■ **Instructions to follow**: Aside from the pictures, the entries should be given again exactly.

■ **Exercise data**:

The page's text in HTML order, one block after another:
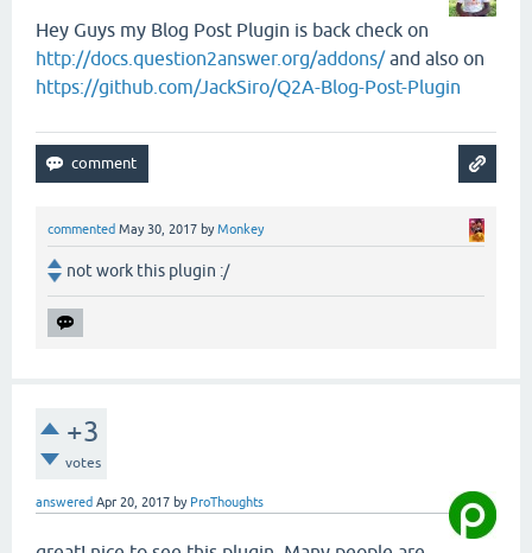
Hey Guys my Blog Post Plugin is back check on
http://docs.question2answer.org/addons/and also on
https://github.com/JackSiro/Q2A-Blog-Post-Plugin
commented May 30, 2017 byMonkey
not work this plugin :/
+3
votes
answered Apr 20, 2017 by ProThoughts
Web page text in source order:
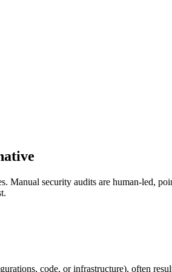
security audits are human-led,
code, or infrastructure), often
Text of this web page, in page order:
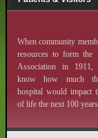
When community
resources to form the
Association in
know how much
hospital would impact
of life the next 100
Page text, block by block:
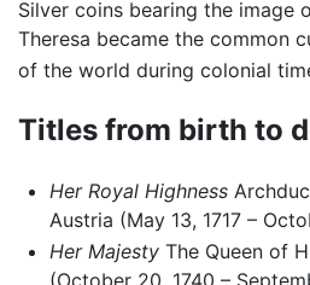
Silver coins bearing the image
Theresa became the common
of the world during colonial
Titles from birth to
Her Royal Highness
Austria (May 13, 1717 –
Her MajestyThe Queen of
(October 20, 1740 –
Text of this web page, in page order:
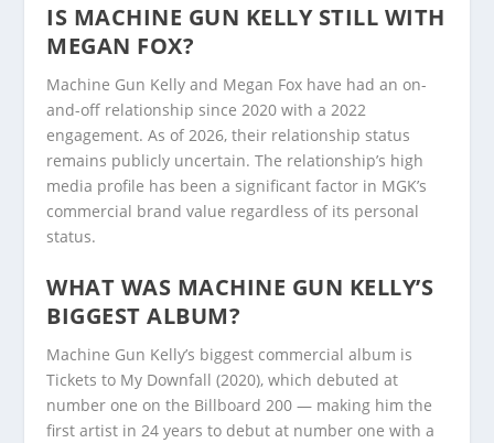
IS MACHINE GUN KELLY STILL WITH
MEGAN FOX?
Machine Gun Kelly and Megan Fox have had an on-
and-off relationship since 2020 with a 2022
engagement. As of 2026, their relationship status
remains publicly uncertain. The relationship’s high
media profile has been a significant factor in MGK’s
commercial brand value regardless of its personal
status.
WHAT WAS MACHINE GUN KELLY’S
BIGGEST ALBUM?
Machine Gun Kelly’s biggest commercial album is
Tickets to My Downfall (2020), which debuted at
number one on the Billboard 200 — making him the
first artist in 24 years to debut at number one with a
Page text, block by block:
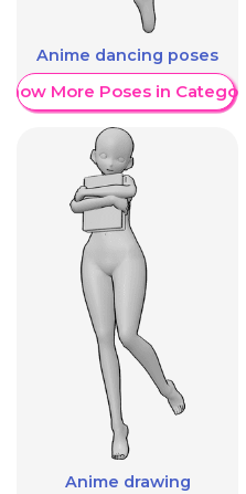
Anime dancing poses
More Poses in Category
Anime drawing
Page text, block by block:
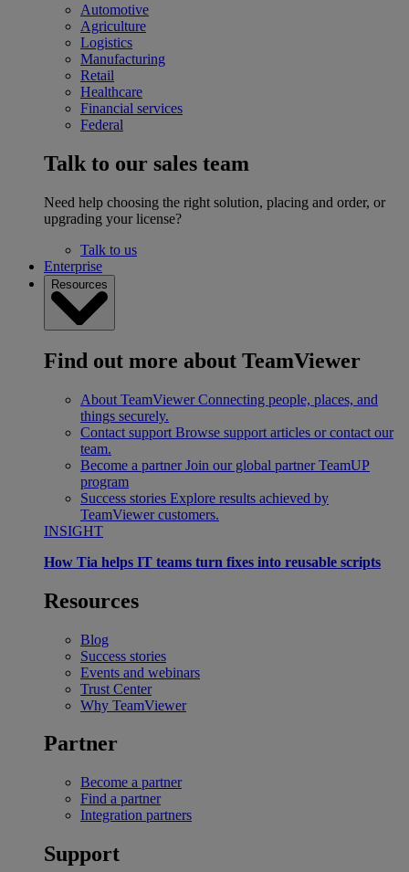
Automotive
Agriculture
Logistics
Manufacturing
Retail
Healthcare
Financial services
Federal
Talk to our sales team
Need help choosing the right solution, placing and order, or
upgrading your license?
Talk to us
Enterprise
Resources
Find out more about TeamViewer
About TeamViewer Connecting people, places, and
things securely.
Contact support Browse support articles or contact our
team.
Become a partner Join our global partner TeamUP
program
Success stories Explore results achieved by
TeamViewer customers.
INSIGHT
How Tia helps IT teams turn fixes into reusable scripts
Resources
Blog
Success stories
Events and webinars
Trust Center
Why TeamViewer
Partner
Become a partner
Find a partner
Integration partners
Support
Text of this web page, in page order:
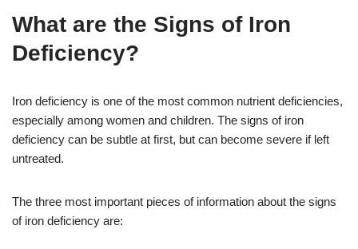
What are the Signs of Iron
Deficiency?
Iron deficiency is one of the most common nutrient deficiencies,
especially among women and children. The signs of iron
deficiency can be subtle at first, but can become severe if left
untreated.
The three most important pieces of information about the signs
of iron deficiency are:
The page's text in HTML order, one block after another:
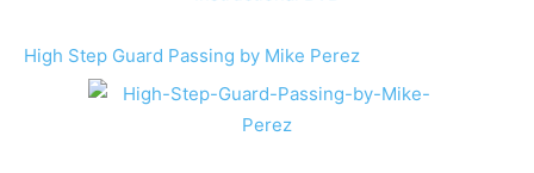
High Step Guard Passing by Mike Perez
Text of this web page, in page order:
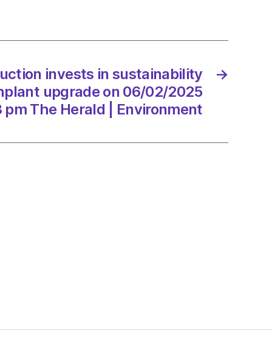
2025
→
invests in sustainability
upgrade on 06/02/2025
pm The Herald | Environment
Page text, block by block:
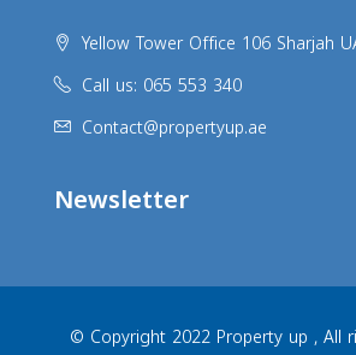
Yellow Tower Office 106 Sharjah
Call us: 065 553 340
Contact@propertyup.ae
Newsletter
© Copyright 2022 Property up , All
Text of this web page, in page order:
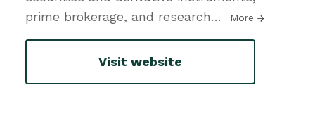
prime brokerage, and research… More
Visit website
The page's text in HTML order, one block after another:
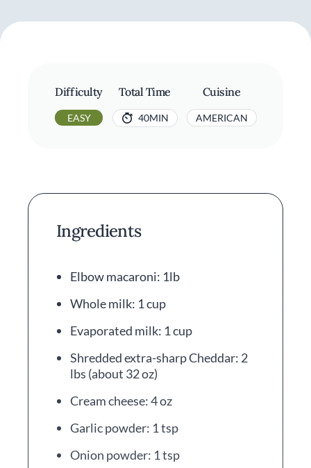
Difficulty
EASY
Total Time
40MIN
Cuisine
AMERICAN
Ingredients
Elbow macaroni: 1lb
Whole milk: 1 cup
Evaporated milk: 1 cup
Shredded extra-sharp Cheddar: 2
lbs (about 32 oz)
Cream cheese: 4 oz
Garlic powder: 1 tsp
Onion powder: 1 tsp
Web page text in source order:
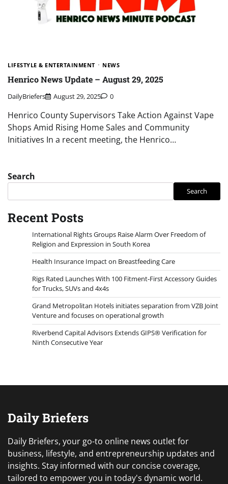
LIFESTYLE & ENTERTAINMENT NEWS
Henrico News Update – August 29, 2025
DailyBriefers August 29, 2025 0
Henrico County Supervisors Take Action Against Vape
Shops Amid Rising Home Sales and Community
Initiatives In a recent meeting, the Henrico…
Search
Search
Recent Posts
International Rights Groups Raise Alarm Over Freedom of
Religion and Expression in South Korea
Health Insurance Impact on Breastfeeding Care
Rigs Rated Launches With 100 Fitment-First Accessory Guides
for Trucks, SUVs and 4x4s
Grand Metropolitan Hotels initiates separation from VZB Joint
Venture and focuses on operational growth
Riverbend Capital Advisors Extends GIPS® Verification for
Ninth Consecutive Year
Daily Briefers
Daily Briefers, your go-to online news outlet for
business, lifestyle, and entrepreneurship updates and
insights. Stay informed with our concise coverage,
tailored to empower you in today's dynamic world.
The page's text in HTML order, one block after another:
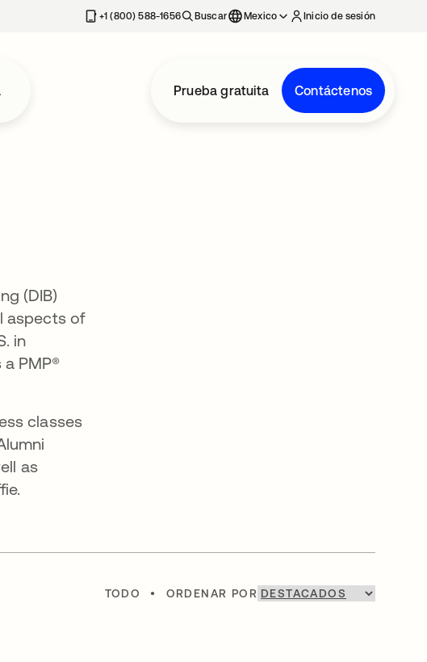
abre en una pestaña nueva+1 (800) 588-1656 Buscar Mexico Inicio de sesión
Prueba gratuita Contáctenos
(DIB)
aspects of
in
PMP®
classes
as
TODO • ORDENAR POR

■ **Answer below**:
The page's text in HTML order, one block after another:
Hey Guys my Blog Post Plugin is back check on
http://docs.question2answer.org/addons/and also on
https://github.com/JackSiro/Q2A-Blog-Post-Plugin
commented May 30, 2017 byMonkey
not work this plugin :/
+3
votes
answered Apr 20, 2017 by ProThoughts
Web page text in source order:
security audits are human-led,
code, or infrastructure), often
Text of this web page, in page order:
When community
resources to form the
Association in
know how much
hospital would impact
of life the next 100
Page text, block by block:
Silver coins bearing the image
Theresa became the common
of the world during colonial
Titles from birth to
Her Royal Highness
Austria (May 13, 1717 –
Her MajestyThe Queen of
(October 20, 1740 –
Text of this web page, in page order:
IS MACHINE GUN KELLY STILL WITH
MEGAN FOX?
Machine Gun Kelly and Megan Fox have had an on-
and-off relationship since 2020 with a 2022
engagement. As of 2026, their relationship status
remains publicly uncertain. The relationship’s high
media profile has been a significant factor in MGK’s
commercial brand value regardless of its personal
status.
WHAT WAS MACHINE GUN KELLY’S
BIGGEST ALBUM?
Machine Gun Kelly’s biggest commercial album is
Tickets to My Downfall (2020), which debuted at
number one on the Billboard 200 — making him the
first artist in 24 years to debut at number one with a
Page text, block by block:
Anime dancing poses
More Poses in Category
Anime drawing
Page text, block by block:
Automotive
Agriculture
Logistics
Manufacturing
Retail
Healthcare
Financial services
Federal
Talk to our sales team
Need help choosing the right solution, placing and order, or
upgrading your license?
Talk to us
Enterprise
Resources
Find out more about TeamViewer
About TeamViewer Connecting people, places, and
things securely.
Contact support Browse support articles or contact our
team.
Become a partner Join our global partner TeamUP
program
Success stories Explore results achieved by
TeamViewer customers.
INSIGHT
How Tia helps IT teams turn fixes into reusable scripts
Resources
Blog
Success stories
Events and webinars
Trust Center
Why TeamViewer
Partner
Become a partner
Find a partner
Integration partners
Support
Text of this web page, in page order:
What are the Signs of Iron
Deficiency?
Iron deficiency is one of the most common nutrient deficiencies,
especially among women and children. The signs of iron
deficiency can be subtle at first, but can become severe if left
untreated.
The three most important pieces of information about the signs
of iron deficiency are:
The page's text in HTML order, one block after another:
High Step Guard Passing by Mike Perez
Text of this web page, in page order:
2025
→
invests in sustainability
upgrade on 06/02/2025
pm The Herald | Environment
Page text, block by block:
Yellow Tower Office 106 Sharjah
Call us: 065 553 340
Contact@propertyup.ae
Newsletter
© Copyright 2022 Property up , All
Text of this web page, in page order:
prime brokerage, and research… More
Visit website
The page's text in HTML order, one block after another:
Difficulty
EASY
Total Time
40MIN
Cuisine
AMERICAN
Ingredients
Elbow macaroni: 1lb
Whole milk: 1 cup
Evaporated milk: 1 cup
Shredded extra-sharp Cheddar: 2
lbs (about 32 oz)
Cream cheese: 4 oz
Garlic powder: 1 tsp
Onion powder: 1 tsp
Web page text in source order:
LIFESTYLE & ENTERTAINMENT NEWS
Henrico News Update – August 29, 2025
DailyBriefers August 29, 2025 0
Henrico County Supervisors Take Action Against Vape
Shops Amid Rising Home Sales and Community
Initiatives In a recent meeting, the Henrico…
Search
Search
Recent Posts
International Rights Groups Raise Alarm Over Freedom of
Religion and Expression in South Korea
Health Insurance Impact on Breastfeeding Care
Rigs Rated Launches With 100 Fitment-First Accessory Guides
for Trucks, SUVs and 4x4s
Grand Metropolitan Hotels initiates separation from VZB Joint
Venture and focuses on operational growth
Riverbend Capital Advisors Extends GIPS® Verification for
Ninth Consecutive Year
Daily Briefers
Daily Briefers, your go-to online news outlet for
business, lifestyle, and entrepreneurship updates and
insights. Stay informed with our concise coverage,
tailored to empower you in today's dynamic world.
The page's text in HTML order, one block after another:
abre en una pestaña nueva+1 (800) 588-1656 Buscar Mexico Inicio de sesión
Prueba gratuita Contáctenos
(DIB)
aspects of
in
PMP®
classes
as
TODO • ORDENAR POR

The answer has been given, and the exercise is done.